How insurance companies handle insurance claims should neither be a mystery nor a secret. I cannot fathom a societal reason why we should allow them to be. Keeping them secret simply encourages cheating insurance company practices. If there is a “cheaper” and more efficient method to adjust claims, all of us should benefit by sharing that information since all of our claims in aggregate have an effect on rates. 

Chip Merlin is right on target. Information Asymmetries are commonly cited by insurers as a disadvantage when they adjust claims or write policies. While we agree with that application of the concept is also true that consumers are at an extreme disadvantage due to a lack of information from insurers on the assumptions used to set our rates. Secrecy, whether in our government or an industry which enjoys an anti trust exemption is simply not good public policy. I close this post with the full text of Mr Merlin’s Editorial in the Tampa Tribune from February 4, 2008.

Even after we agreed to accept more risk in our policies, big insurance not only reneged on their promise to lower rates for Floridians, they continued to increase them.

And while the Office of Insurance Regulation should be applauded for its decision to hold hearings to find why we were lied to, they are also getting a real sample of what lengths insurance companies will endure to fatten their bottom lines at the expense of consumers.

Having battled these entities for over 20 years, I have seen firsthand how they will do anything to avoid exposing upper management tactics that would confirm our fears about an industry that has done everything possible to avoid accountability.

Furthermore, having chaired the American Association for Justice’s Bad Faith Group, I also have been witness to the much-sought-after Allstate-McKinsey documents along with similar unfair claims tactics used by carriers as far back as the early 1990s.

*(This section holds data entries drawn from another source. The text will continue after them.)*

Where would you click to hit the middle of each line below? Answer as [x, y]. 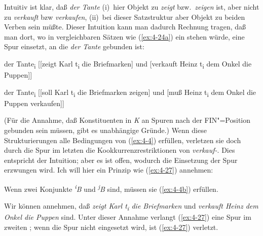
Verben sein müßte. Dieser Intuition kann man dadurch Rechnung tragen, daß [125, 27]
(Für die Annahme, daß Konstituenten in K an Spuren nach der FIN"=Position [127, 120]
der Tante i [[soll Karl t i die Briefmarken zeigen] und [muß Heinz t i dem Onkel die [130, 92]
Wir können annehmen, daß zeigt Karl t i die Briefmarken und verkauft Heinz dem [131, 207]
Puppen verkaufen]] [34, 103]
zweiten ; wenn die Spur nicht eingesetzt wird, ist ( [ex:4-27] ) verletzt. [111, 227]
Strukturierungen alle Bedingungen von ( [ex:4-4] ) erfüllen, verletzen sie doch [123, 140]
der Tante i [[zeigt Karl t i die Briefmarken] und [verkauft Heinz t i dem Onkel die [128, 64]
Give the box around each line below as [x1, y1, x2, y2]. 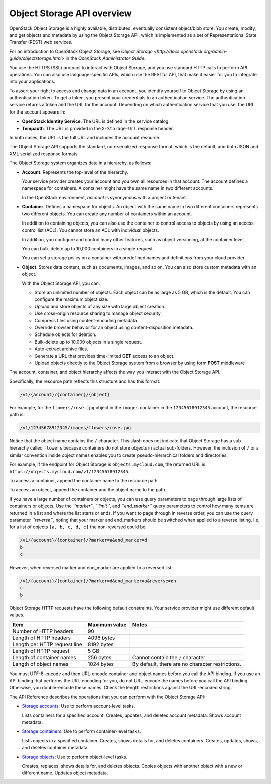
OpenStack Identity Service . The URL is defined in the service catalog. [22, 118, 170, 124]
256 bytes [88, 654, 112, 661]
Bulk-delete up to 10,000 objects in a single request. [34, 339, 143, 345]
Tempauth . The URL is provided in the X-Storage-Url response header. [22, 125, 174, 131]
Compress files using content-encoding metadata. [34, 317, 139, 323]
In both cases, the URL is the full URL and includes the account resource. [9, 135, 161, 141]
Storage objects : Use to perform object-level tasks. [22, 754, 128, 760]
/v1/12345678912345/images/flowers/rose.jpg [20, 425, 131, 431]
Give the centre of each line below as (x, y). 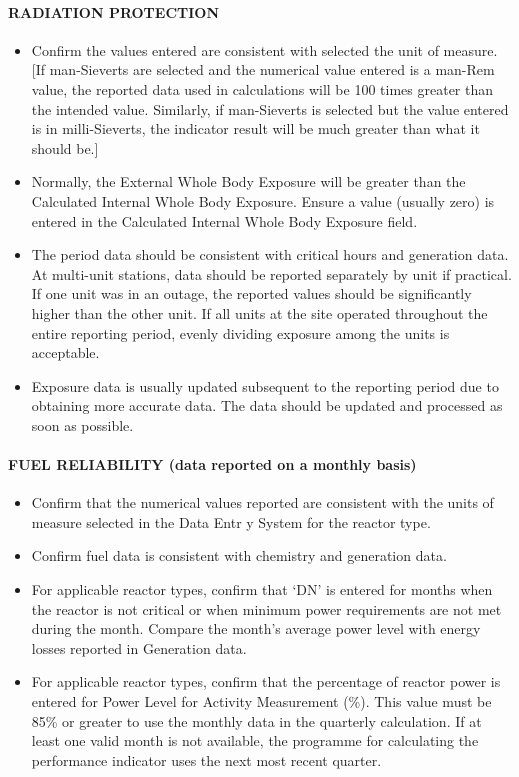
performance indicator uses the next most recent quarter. (206, 759)
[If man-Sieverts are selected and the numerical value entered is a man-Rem (263, 69)
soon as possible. (82, 424)
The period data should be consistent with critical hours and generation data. (270, 254)
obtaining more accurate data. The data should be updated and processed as (267, 405)
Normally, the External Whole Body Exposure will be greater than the (248, 181)
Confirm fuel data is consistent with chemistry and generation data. (239, 555)
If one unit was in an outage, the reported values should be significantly (251, 293)
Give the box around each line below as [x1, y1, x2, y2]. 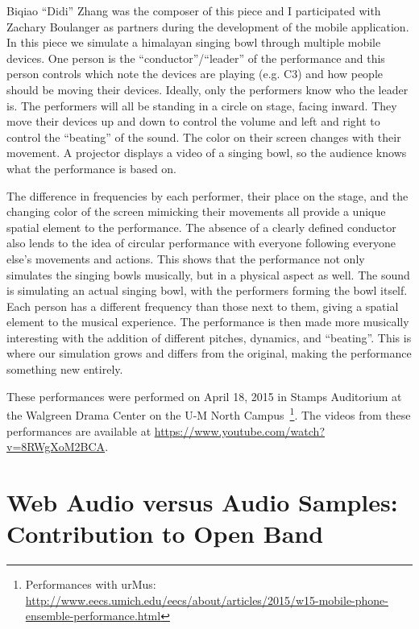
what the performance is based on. [6, 159, 177, 176]
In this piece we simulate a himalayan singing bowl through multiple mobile [6, 34, 381, 51]
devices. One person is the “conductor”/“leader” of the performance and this [6, 49, 385, 66]
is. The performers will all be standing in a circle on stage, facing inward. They [6, 97, 397, 114]
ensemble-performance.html [25, 607, 161, 624]
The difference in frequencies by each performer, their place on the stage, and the [6, 187, 409, 204]
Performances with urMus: [25, 576, 156, 592]
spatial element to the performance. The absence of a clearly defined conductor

In Missouri, Allstate chose to pay a $25,000 a day fine rather than turn over key management documents regarding the tactics and goals of its claims practices.

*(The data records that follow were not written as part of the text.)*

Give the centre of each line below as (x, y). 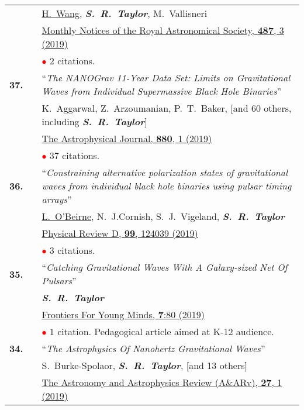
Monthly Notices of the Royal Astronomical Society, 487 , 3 (163, 30)
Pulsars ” (59, 280)
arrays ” (57, 199)
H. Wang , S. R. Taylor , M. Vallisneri (125, 13)
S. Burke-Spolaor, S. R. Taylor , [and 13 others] (144, 365)
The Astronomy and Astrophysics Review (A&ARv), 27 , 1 (162, 382)
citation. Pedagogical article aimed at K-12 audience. (166, 331)
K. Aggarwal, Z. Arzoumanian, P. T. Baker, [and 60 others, (167, 108)
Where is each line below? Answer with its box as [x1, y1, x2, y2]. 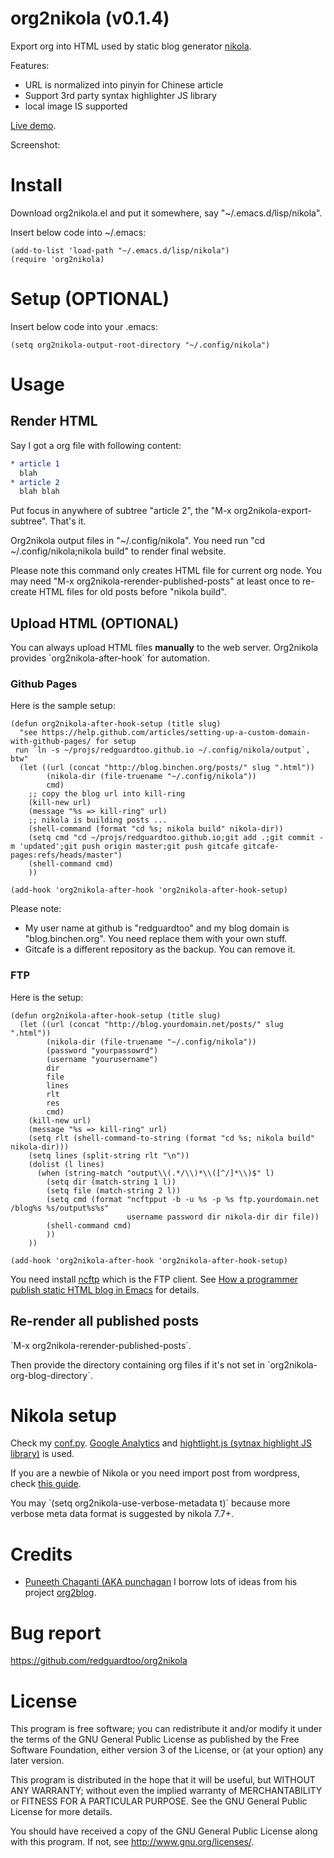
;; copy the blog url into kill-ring [28, 789, 186, 799]
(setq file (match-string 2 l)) [46, 1185, 182, 1196]
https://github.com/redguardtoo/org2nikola [10, 1655, 188, 1667]
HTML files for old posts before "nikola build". [38, 586, 227, 598]
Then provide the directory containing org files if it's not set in [10, 1358, 265, 1371]
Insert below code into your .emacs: [10, 320, 158, 332]
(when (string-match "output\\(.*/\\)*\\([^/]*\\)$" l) [36, 1168, 275, 1178]
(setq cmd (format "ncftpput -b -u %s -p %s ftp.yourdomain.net [46, 1194, 320, 1204]

In Michigan, State Farm was sanctioned for failure to produce over 2,000 McKinsey-related documents when ordered to do so. The landmark case of Campbell vs. State Farm, which began in Utah and made its way to the U.S. Supreme Court over a course of 23 years, uncovered documents detailing a systematic program to underpay legitimate claims.

Yet another regulatory action in South Dakota cost Farmers Insurance Company and its shareholders a $750,000 fine for having a program where cash incentives were used to encourage adjusters to underpay claims.

These tactics of secrecy represent an underlying business strategy to prevent public scrutiny of a highly regulated business that involves the public’s trust. They delay and deny with the hope that the other side will simply give up as we become numb to high rates and the broken promise of fast and full payment on legitimate claims. Policyholders, governments and even shareholders suffer as insurance industry’s management thumbs its nose at us.

While hearings and commissions will reveal more bad news, special-interest promises remain the biggest blockade to establishing true reform. Until the army insurance lobbyist roaming our capital is removed, along with their influence on the political system, it will remain broken.

It is time for us to enforce honesty and fair play upon an industry, which agreed to be regulated in order to do business in our state, with nothing less than an iron fist.